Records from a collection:
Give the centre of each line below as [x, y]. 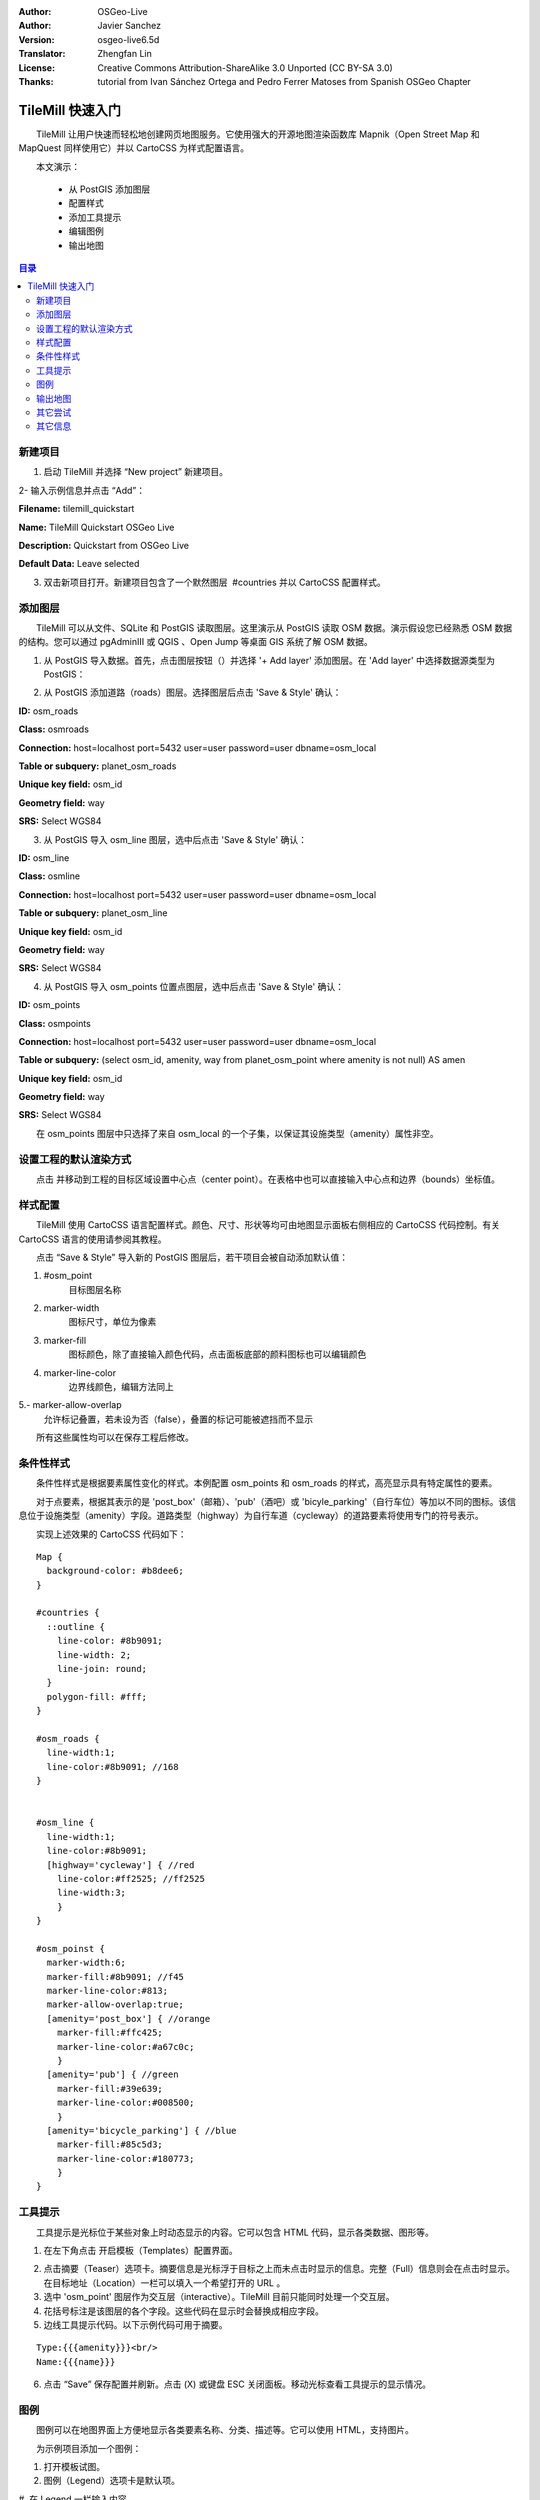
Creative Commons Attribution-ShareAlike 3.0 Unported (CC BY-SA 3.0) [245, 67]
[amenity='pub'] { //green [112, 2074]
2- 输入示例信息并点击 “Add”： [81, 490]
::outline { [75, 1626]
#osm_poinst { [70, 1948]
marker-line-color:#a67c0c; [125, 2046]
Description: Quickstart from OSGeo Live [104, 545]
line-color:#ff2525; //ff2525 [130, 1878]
...
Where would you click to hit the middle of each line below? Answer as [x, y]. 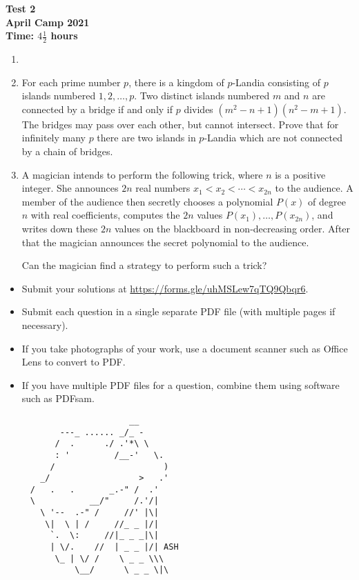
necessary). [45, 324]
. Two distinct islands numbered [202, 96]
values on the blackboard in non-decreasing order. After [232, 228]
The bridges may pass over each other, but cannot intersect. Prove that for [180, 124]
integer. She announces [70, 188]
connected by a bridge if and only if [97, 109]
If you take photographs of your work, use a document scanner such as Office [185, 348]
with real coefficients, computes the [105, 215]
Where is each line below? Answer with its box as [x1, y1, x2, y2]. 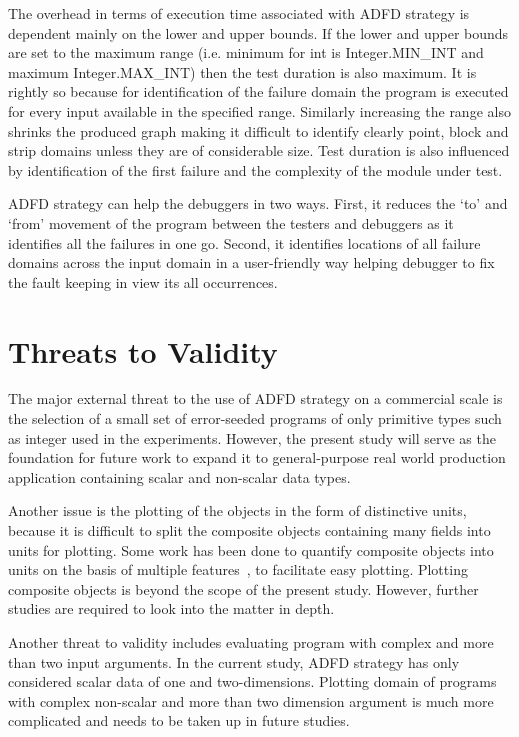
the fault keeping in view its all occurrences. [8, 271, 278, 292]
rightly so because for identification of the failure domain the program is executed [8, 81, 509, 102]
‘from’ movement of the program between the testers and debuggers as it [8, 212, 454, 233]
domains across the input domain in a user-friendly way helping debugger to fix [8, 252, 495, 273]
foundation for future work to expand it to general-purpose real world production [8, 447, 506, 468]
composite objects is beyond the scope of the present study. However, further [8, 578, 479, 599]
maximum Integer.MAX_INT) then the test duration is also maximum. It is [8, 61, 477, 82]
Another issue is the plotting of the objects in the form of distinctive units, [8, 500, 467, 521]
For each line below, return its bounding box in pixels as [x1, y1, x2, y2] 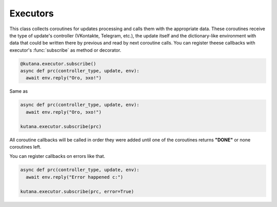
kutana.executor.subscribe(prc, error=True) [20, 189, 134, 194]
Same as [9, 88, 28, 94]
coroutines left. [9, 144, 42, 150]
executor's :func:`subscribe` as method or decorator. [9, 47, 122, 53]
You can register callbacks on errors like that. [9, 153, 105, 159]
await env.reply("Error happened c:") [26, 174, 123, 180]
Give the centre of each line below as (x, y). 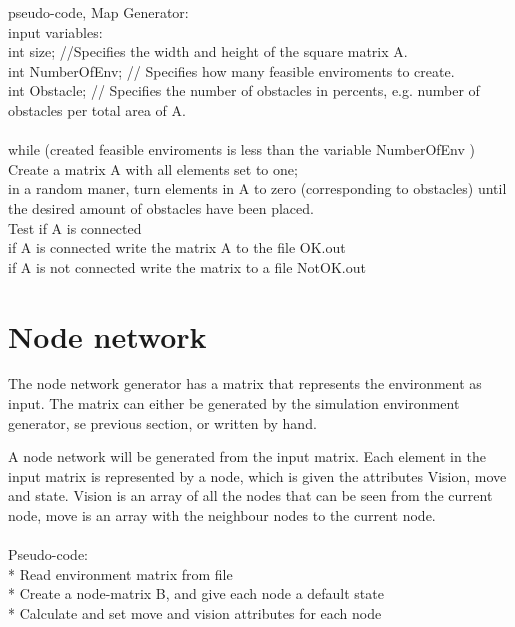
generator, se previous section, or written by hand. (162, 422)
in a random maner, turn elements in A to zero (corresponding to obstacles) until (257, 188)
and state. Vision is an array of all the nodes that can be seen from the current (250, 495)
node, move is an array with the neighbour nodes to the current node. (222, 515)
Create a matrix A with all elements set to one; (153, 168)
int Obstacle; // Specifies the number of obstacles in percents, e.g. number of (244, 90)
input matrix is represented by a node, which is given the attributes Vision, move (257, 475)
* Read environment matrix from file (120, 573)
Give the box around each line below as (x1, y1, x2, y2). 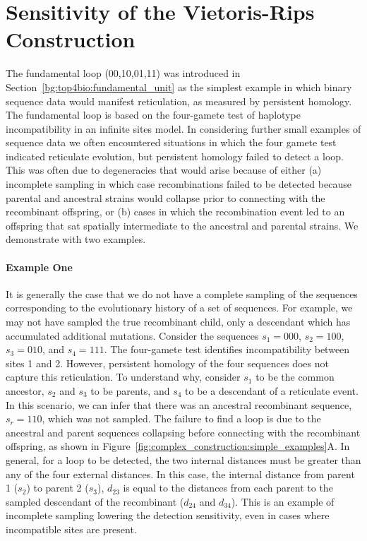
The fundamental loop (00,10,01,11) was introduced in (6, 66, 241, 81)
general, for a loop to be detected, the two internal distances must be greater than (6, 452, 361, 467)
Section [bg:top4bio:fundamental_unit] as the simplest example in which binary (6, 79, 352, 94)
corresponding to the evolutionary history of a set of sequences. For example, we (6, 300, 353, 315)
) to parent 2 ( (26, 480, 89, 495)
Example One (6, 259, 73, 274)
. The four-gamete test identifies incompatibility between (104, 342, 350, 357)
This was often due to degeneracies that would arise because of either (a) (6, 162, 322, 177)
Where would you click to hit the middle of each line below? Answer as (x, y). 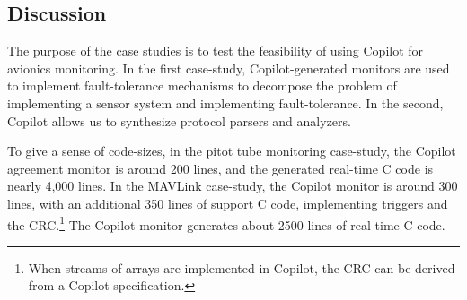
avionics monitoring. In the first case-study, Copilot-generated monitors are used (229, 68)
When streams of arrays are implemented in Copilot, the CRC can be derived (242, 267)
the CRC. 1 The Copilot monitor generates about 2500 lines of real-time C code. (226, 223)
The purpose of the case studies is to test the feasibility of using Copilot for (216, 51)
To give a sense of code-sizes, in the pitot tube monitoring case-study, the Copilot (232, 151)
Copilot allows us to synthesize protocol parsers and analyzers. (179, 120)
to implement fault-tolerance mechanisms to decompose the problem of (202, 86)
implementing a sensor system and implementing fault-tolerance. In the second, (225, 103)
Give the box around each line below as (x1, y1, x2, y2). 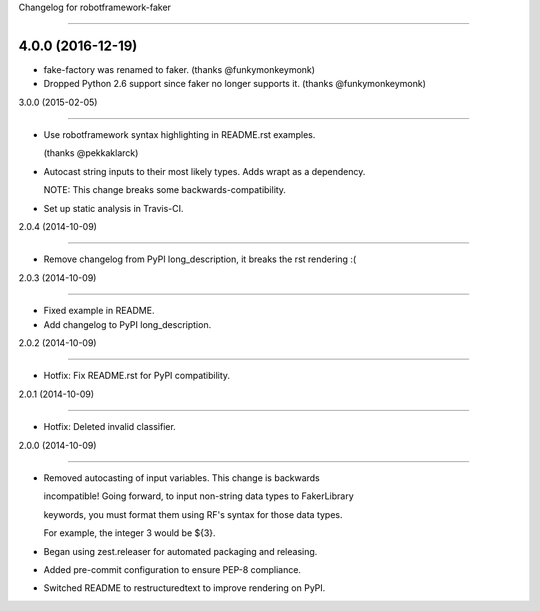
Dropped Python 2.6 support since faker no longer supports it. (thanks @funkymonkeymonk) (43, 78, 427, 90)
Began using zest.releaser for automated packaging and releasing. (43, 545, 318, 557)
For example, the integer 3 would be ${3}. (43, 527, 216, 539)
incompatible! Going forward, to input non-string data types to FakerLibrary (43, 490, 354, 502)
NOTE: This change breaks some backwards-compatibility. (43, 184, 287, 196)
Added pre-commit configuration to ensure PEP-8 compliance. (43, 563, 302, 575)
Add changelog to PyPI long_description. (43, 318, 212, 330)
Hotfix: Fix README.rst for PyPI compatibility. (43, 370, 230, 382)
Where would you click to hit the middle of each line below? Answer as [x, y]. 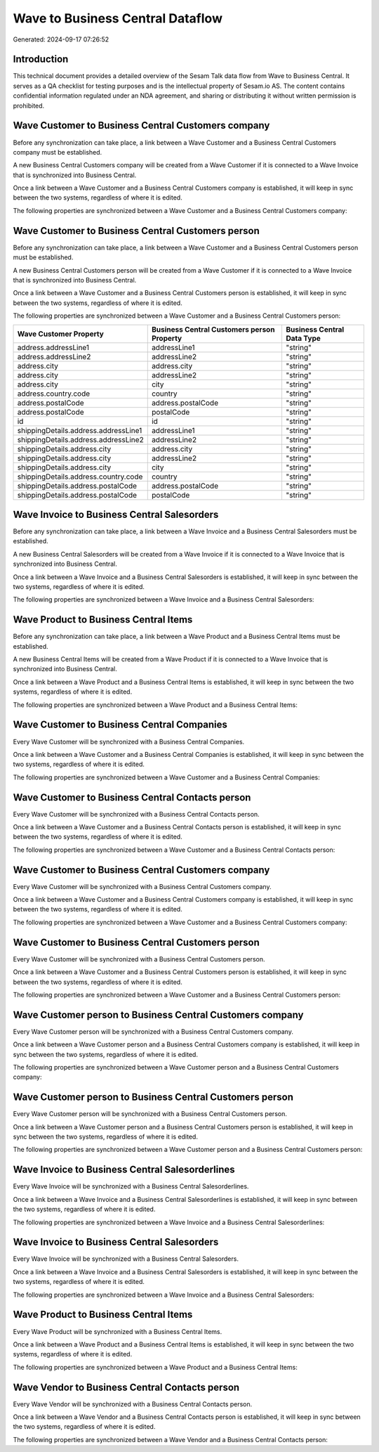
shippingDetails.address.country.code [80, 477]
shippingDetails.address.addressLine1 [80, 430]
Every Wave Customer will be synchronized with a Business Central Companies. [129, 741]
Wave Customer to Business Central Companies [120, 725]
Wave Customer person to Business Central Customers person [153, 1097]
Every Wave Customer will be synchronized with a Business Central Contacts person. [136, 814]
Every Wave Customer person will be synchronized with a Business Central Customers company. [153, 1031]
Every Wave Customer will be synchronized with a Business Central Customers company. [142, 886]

● **WHAT TO DO**
The answer must consist of every line above that contains the word "matrix".

● **SOLUTION TO THIS EXERCISE**
Create a matrix A with all elements set to one; (153, 168)
input matrix is represented by a node, which is given the attributes Vision, move (257, 475)
* Read environment matrix from file (120, 573)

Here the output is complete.